「フクシマ」論 の商品レビュー
先日、小浜から敦賀へとつながる国道162号線を走った。 「郊外ですらない」何も無い道。あるのは「原発」への案内標識―― ------------------------------ この本は、原発問題の本質を捉えていると思う。つまり、原発問題の中心にあるのは「内なるコロナニゼ...

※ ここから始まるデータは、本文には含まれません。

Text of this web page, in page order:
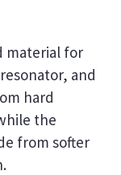
material for
and
hard
the
from softer
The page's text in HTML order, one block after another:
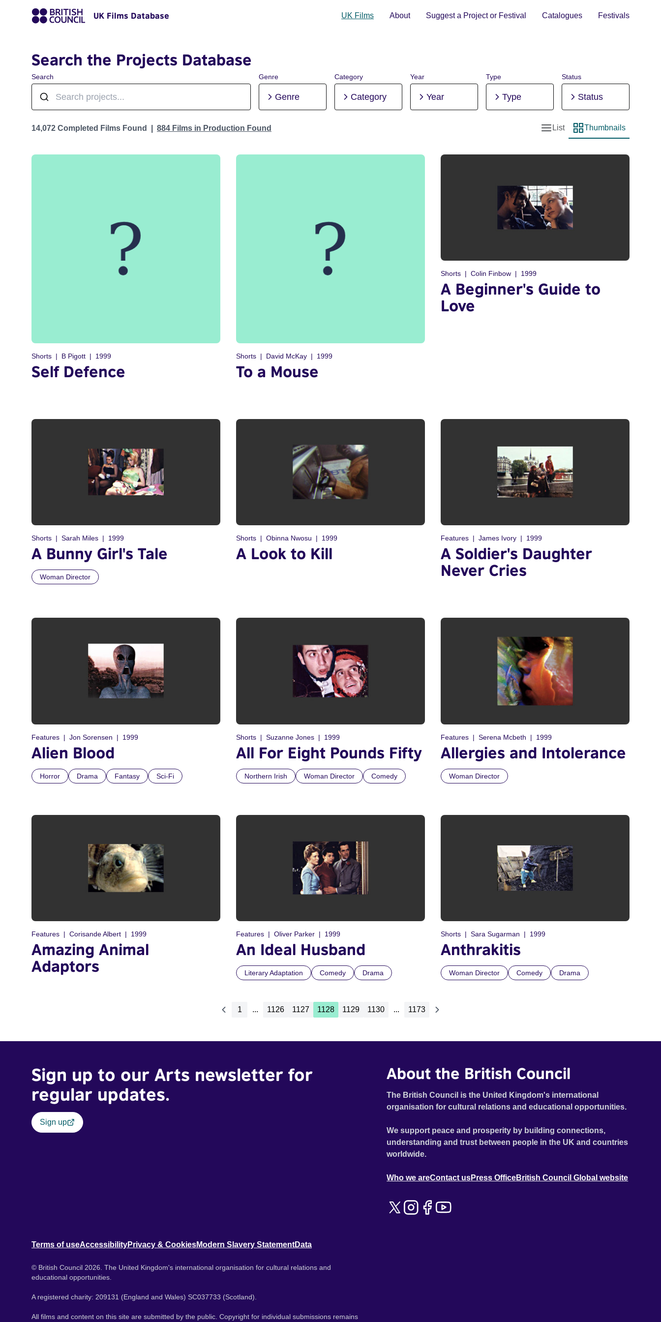
UK Films Database UK Films About Suggest a Project or Festival Catalogues Festivals
Search the Projects Database
Search Genre
Genre
Category
Category
Year
Year
Type
Type
Status
Status
Projects
14,072 Completed Films Found 884 Films in Production Found
List view
List
Thumbnail view
Thumbnails
Shorts B Pigott 1999
Self Defence
Shorts David McKay 1999
To a Mouse
Shorts Colin Finbow 1999
A Beginner's Guide to
Love
Shorts Sarah Miles 1999
A Bunny Girl's Tale
Woman Director
Shorts Obinna Nwosu 1999
A Look to Kill
Features James Ivory 1999
A Soldier's Daughter
Never Cries
Features Jon Sorensen 1999
Alien Blood
Horror Drama Fantasy Sci-Fi
Shorts Suzanne Jones 1999
All For Eight Pounds Fifty
Northern Irish Woman Director Comedy
Features Serena Mcbeth 1999
Allergies and Intolerance
Woman Director
Features Corisande Albert 1999
Amazing Animal
Adaptors
Features Oliver Parker 1999
An Ideal Husband
Literary Adaptation Comedy Drama
Shorts Sara Sugarman 1999
Anthrakitis
Woman Director Comedy Drama
1 ... 1126 1127 1128 1129 1130 ... 1173
Sign up to our Arts newsletter for
regular updates.
Sign up
About the British Council
The British Council is the United Kingdom's international
organisation for cultural relations and educational opportunities.
We support peace and prosperity by building connections,
understanding and trust between people in the UK and countries
worldwide.
Who we areContact usPress OfficeBritish Council Global website
Terms of useAccessibilityPrivacy & CookiesModern Slavery StatementData
© British Council 2026. The United Kingdom's international organisation for cultural relations and
educational opportunities.
A registered charity: 209131 (England and Wales) SC037733 (Scotland).
All films and content on this site are submitted by the public. Copyright for individual submissions remains
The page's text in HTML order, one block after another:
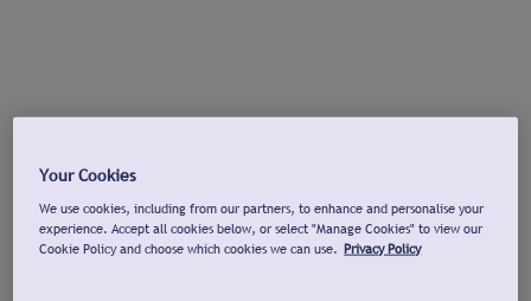
Your Cookies
We use cookies, including from our partners, to enhance and personalise your
experience. Accept all cookies below, or select "Manage Cookies" to view our
Cookie Policy and choose which cookies we can use. Privacy Policy
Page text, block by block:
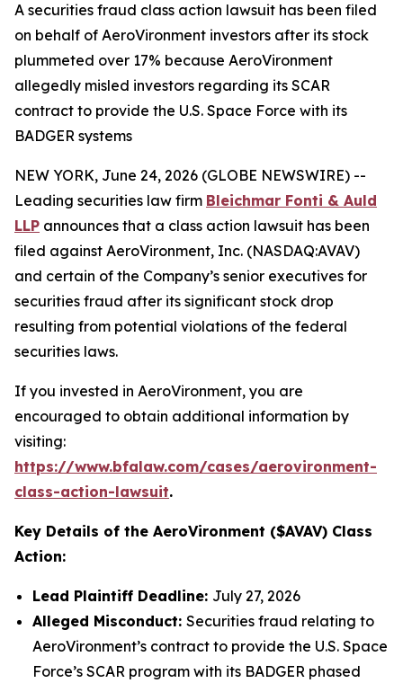
A securities fraud class action lawsuit has been filed
on behalf of AeroVironment investors after its stock
plummeted over 17% because AeroVironment
allegedly misled investors regarding its SCAR
contract to provide the U.S. Space Force with its
BADGER systems
NEW YORK, June 24, 2026 (GLOBE NEWSWIRE) --
Leading securities law firm Bleichmar Fonti & Auld
LLP announces that a class action lawsuit has been
filed against AeroVironment, Inc. (NASDAQ:AVAV)
and certain of the Company’s senior executives for
securities fraud after its significant stock drop
resulting from potential violations of the federal
securities laws.
If you invested in AeroVironment, you are
encouraged to obtain additional information by
visiting:
https://www.bfalaw.com/cases/aerovironment-
class-action-lawsuit.
Key Details of the AeroVironment ($AVAV) Class
Action:
Lead Plaintiff Deadline: July 27, 2026
Alleged Misconduct: Securities fraud relating to
AeroVironment’s contract to provide the U.S. Space
Force’s SCAR program with its BADGER phased
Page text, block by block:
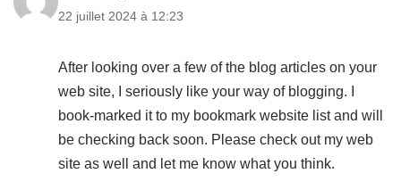
22 juillet 2024 à 12:23
After looking over a few of the blog articles on your
web site, I seriously like your way of blogging. I
book-marked it to my bookmark website list and will
be checking back soon. Please check out my web
site as well and let me know what you think.
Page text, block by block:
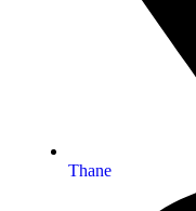
Thane

先日、小浜から敦賀へとつながる国道162号線を走った。 「郊外ですらない」何も無い道。あるのは「原発」への案内標識―― ------------------------------ この本は、原発問題の本質を捉えていると思う。つまり、原発問題の中心にあるのは「内なるコロナニゼーション」問題だということだ。原発労働者の多くが、身元のはっきりしない「ジプシー」的人材であったり、中でもとくに過酷な作業に従事しているのは「黒人」だ――などと語られるのはじつに象徴的である。そう、「コロナニゼーション」問題を解決しないことには、いくら問題提起しようと、所詮、机上の空論、すなわち「帝国側」「中央側」からの「上から目線」での主張にすぎない。 では、いかにして「コロナニゼーション」を解消(解放のほうが適切かもしれない)するのか。 個人的には、とりあえず「地方」「中央」ともに民度を高めていくことの必要性を感じる。「地方」は「前近代の残余としての愛郷」からもう一つ上の視点を持つ必要があるし、「中央」は「中央」で「搾取している側」という自覚を持つことが必要なのではないか。 (具体的に思うのは、「電力供給を受けている中央側の脱原発派」が本当に原発を止めたいのなら、「地方」が「原発」に依存しなくてもいいような資本を投入するのが手っ取り早いのではないかと思う。勿論、そのさいに必要な議論はある。たとえば「地方の一領主にのみ資本が届く体制を避け、いかに地方を効率的に活性化させるか」といった議論だ。しかし、現状の運動を観る限りでは、搾取している側は全くリスクを払わずにシュプレヒコールをあげるのみではないか??本質を捉えていない問題提起は世間から乖離し、どんどん衰退していってしまうのではないか??)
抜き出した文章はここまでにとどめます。